Activity
Count the lines below that include the word "procedures" and write that number alone.

Data entries

---------------

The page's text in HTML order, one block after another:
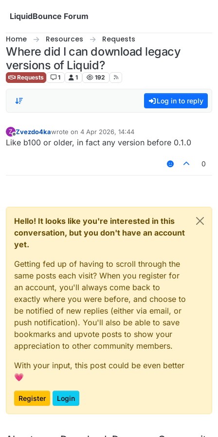
LiquidBounce Forum
Home Resources Requests
Where did I can download legacy
versions of Liquid?
Requests 1 1 192
Log in to reply
Z
Offline
Zvezdo4kawrote on 4 Apr 2026, 14:44
last edited by
Like b100 or older, in fact any version before 0.1.0
0
Hello! It looks like you're interested in this
conversation, but you don't have an account
yet.
Getting fed up of having to scroll through the
same posts each visit? When you register for
an account, you'll always come back to
exactly where you were before, and choose to
be notified of new replies (either via email, or
push notification). You'll also be able to save
bookmarks and upvote posts to show your
appreciation to other community members.
With your input, this post could be even better
💗
Register Login
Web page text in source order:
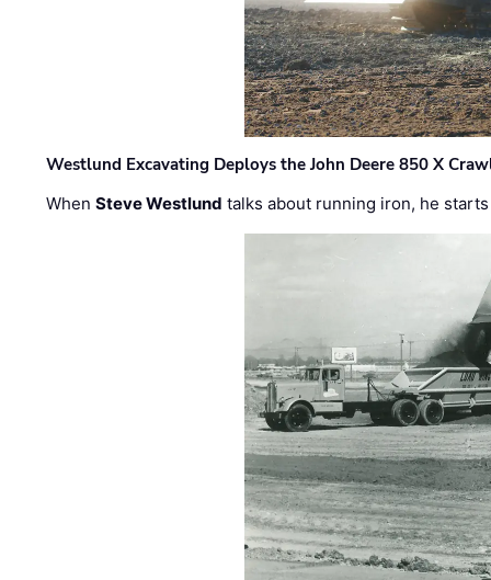
Westlund Excavating Deploys the John Deere 850 X
WhenSteve Westlund talks about running iron, he
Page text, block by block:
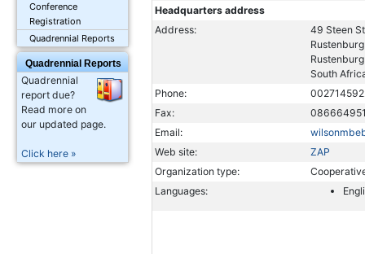
Conference
Registration
Quadrennial Reports
Quadrennial Reports
Quadrennial
report due?
Read more on
our updated page.
Click here »
Headquarters address
Address:
49 Steen
Rustenburg
Rustenburg
South
Phone:
Fax:
Email:
Web site:
ZAP
Organization type:
Languages:
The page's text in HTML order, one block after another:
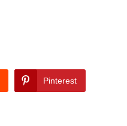
Pinterest
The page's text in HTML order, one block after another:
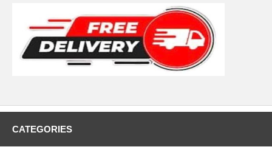
CATEGORIES
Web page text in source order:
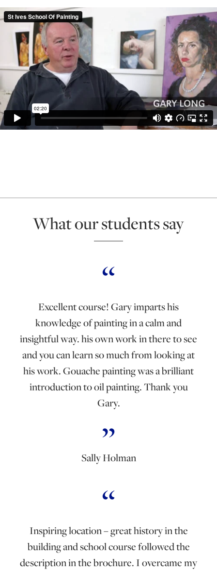
What our students say
Excellent course! Gary imparts his
knowledge of painting in a calm and
insightful way. his own work in there to see
and you can learn so much from looking at
his work. Gouache painting was a brilliant
introduction to oil painting. Thank you
Gary.
Sally Holman
Inspiring location – great history in the
building and school course followed the
description in the brochure. I overcame my
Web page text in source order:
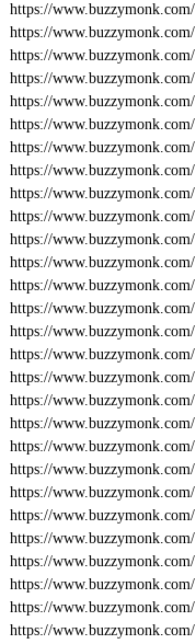
https://www.buzzymonk.com/
https://www.buzzymonk.com/
https://www.buzzymonk.com/
https://www.buzzymonk.com/
https://www.buzzymonk.com/
https://www.buzzymonk.com/
https://www.buzzymonk.com/
https://www.buzzymonk.com/
https://www.buzzymonk.com/
https://www.buzzymonk.com/
https://www.buzzymonk.com/
https://www.buzzymonk.com/
https://www.buzzymonk.com/
https://www.buzzymonk.com/
https://www.buzzymonk.com/
https://www.buzzymonk.com/
https://www.buzzymonk.com/
https://www.buzzymonk.com/
https://www.buzzymonk.com/
https://www.buzzymonk.com/
https://www.buzzymonk.com/
https://www.buzzymonk.com/
https://www.buzzymonk.com/
https://www.buzzymonk.com/
https://www.buzzymonk.com/
https://www.buzzymonk.com/
https://www.buzzymonk.com/
https://www.buzzymonk.com/
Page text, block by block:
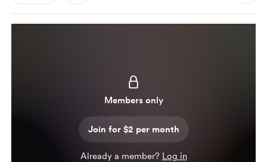
Members only
Join for $2 per month
Already a member? Log in
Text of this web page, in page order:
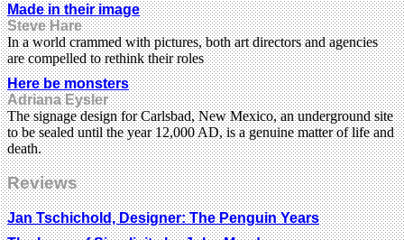
Made in their image
Steve Hare
In a world crammed with pictures, both art directors and agencies
are compelled to rethink their roles
Here be monsters
Adriana Eysler
The signage design for Carlsbad, New Mexico, an underground site
to be sealed until the year 12,000 AD, is a genuine matter of life and
death.
Reviews
Jan Tschichold, Designer: The Penguin Years
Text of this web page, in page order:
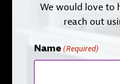
We would love to
reach out
Name (Required)
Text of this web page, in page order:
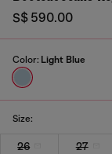
S$ 590.00
Color: Light Blue
Size:
26 27
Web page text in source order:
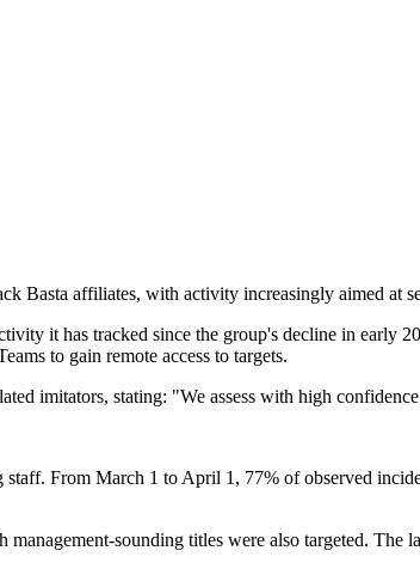
Basta affiliates, with activity increasingly aimed at
it has tracked since the group's decline in early
to gain remote access to targets.
imitators, stating: "We assess with high
From March 1 to April 1, 77% of observed
sounding titles were also targeted. The
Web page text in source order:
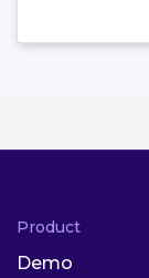
Product
Demo
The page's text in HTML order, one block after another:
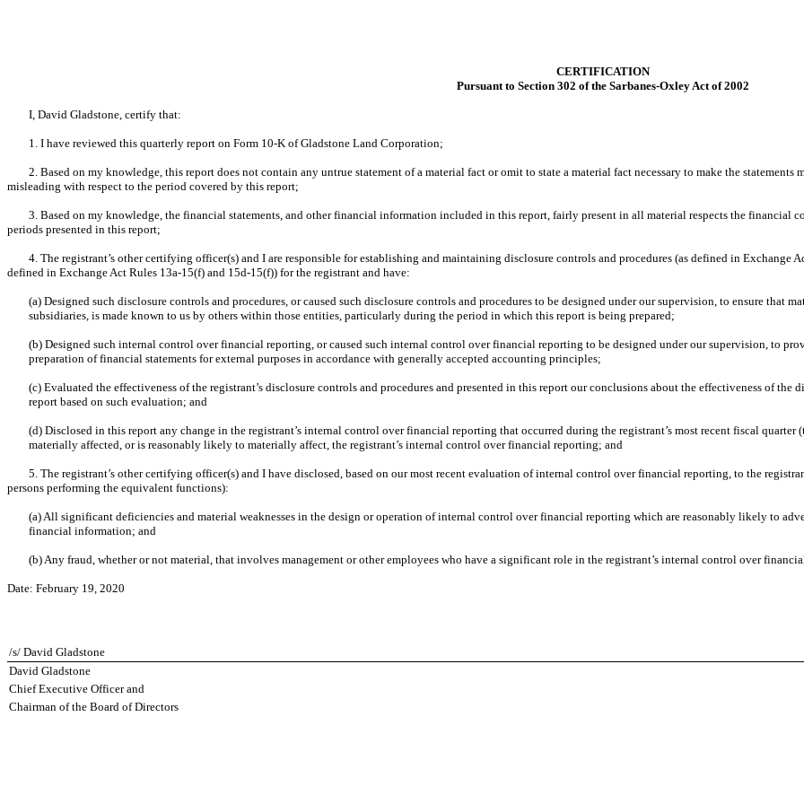
CERTIFICATION
Pursuant to Section 302 of the Sarbanes-Oxley Act of 2002
I, David Gladstone, certify that:
1. I have reviewed this quarterly report on Form 10-K of Gladstone Land Corporation;
2. Based on my knowledge, this report does not contain any untrue statement of a material fact or omit to state a material fact necessary to make the
misleading with respect to the period covered by this report;
3. Based on my knowledge, the financial statements, and other financial information included in this report, fairly present in all material respects the financial
periods presented in this report;
4. The registrant’s other certifying officer(s) and I are responsible for establishing and maintaining disclosure controls and procedures (as defined in
defined in Exchange Act Rules 13a-15(f) and 15d-15(f)) for the registrant and have:
(a) Designed such disclosure controls and procedures, or caused such disclosure controls and procedures to be designed under our supervision, to ensure
subsidiaries, is made known to us by others within those entities, particularly during the period in which this report is being prepared;
(b) Designed such internal control over financial reporting, or caused such internal control over financial reporting to be designed under our supervision, to
preparation of financial statements for external purposes in accordance with generally accepted accounting principles;
(c) Evaluated the effectiveness of the registrant’s disclosure controls and procedures and presented in this report our conclusions about the effectiveness of
report based on such evaluation; and
(d) Disclosed in this report any change in the registrant’s internal control over financial reporting that occurred during the registrant’s most recent fiscal quarter
materially affected, or is reasonably likely to materially affect, the registrant’s internal control over financial reporting; and
5. The registrant’s other certifying officer(s) and I have disclosed, based on our most recent evaluation of internal control over financial reporting, to the
persons performing the equivalent functions):
(a) All significant deficiencies and material weaknesses in the design or operation of internal control over financial reporting which are reasonably likely to
financial information; and
(b) Any fraud, whether or not material, that involves management or other employees who have a significant role in the registrant’s internal control over
Date: February 19, 2020
/s/ David Gladstone
David Gladstone
Chief Executive Officer and
Chairman of the Board of Directors
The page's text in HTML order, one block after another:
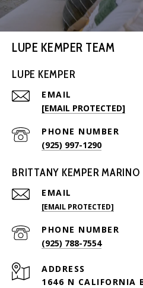
LUPE KEMPER TEAM
LUPE KEMPER
EMAIL
[EMAIL PROTECTED]
PHONE NUMBER
(925) 997-1290
BRITTANY KEMPER MARINO
EMAIL
[EMAIL PROTECTED]
PHONE NUMBER
(925) 788-7554
ADDRESS
1646 N CALIFORNIA
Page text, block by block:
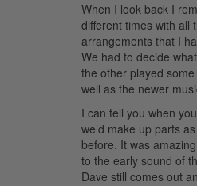
When I look back I
different times with all
arrangements that I
We had to decide
the other played
well as the newer
I can tell you when
we’d make up parts
before. It was
to the early sound of
Dave still comes out
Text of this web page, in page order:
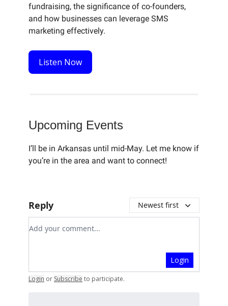
fundraising, the significance of co-founders,
and how businesses can leverage SMS
marketing effectively.
Listen Now
Upcoming Events
I’ll be in Arkansas until mid-May. Let me know if
you’re in the area and want to connect!
Reply Newest first
Add your comment
Login
Login or Subscribe to participate.
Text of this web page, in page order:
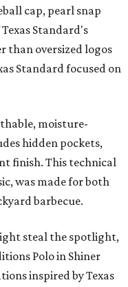
cap, pearl snap
Standard's
than oversized logos
Standard focused on
moisture-
hidden pockets,
finish. This technical
was made for both
barbecue.
steal the spotlight,
Polo in Shiner
inspired by Texas
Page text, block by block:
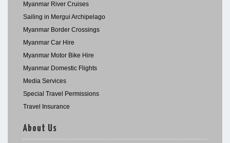
Myanmar River Cruises
Sailing in Mergui Archipelago
Myanmar Border Crossings
Myanmar Car Hire
Myanmar Motor Bike Hire
Myanmar Domestic Flights
Media Services
Special Travel Permissions
Travel Insurance
About Us
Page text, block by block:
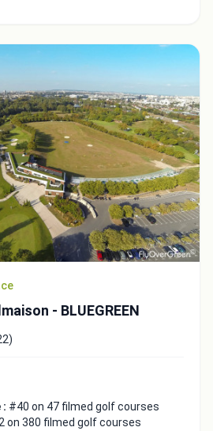
- BLUEGREEN
: #40 on 47 filmed golf courses
on 380 filmed golf courses
Close
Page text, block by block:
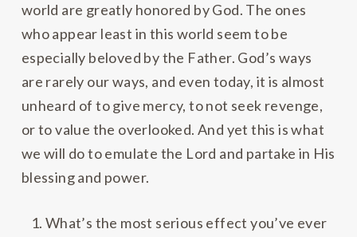
world are greatly honored by God. The ones
who appear least in this world seem to be
especially beloved by the Father. God’s ways
are rarely our ways, and even today, it is almost
unheard of to give mercy, to not seek revenge,
or to value the overlooked. And yet this is what
we will do to emulate the Lord and partake in His
blessing and power.
What’s the most serious effect you’ve ever

---------------

Exercise solution
3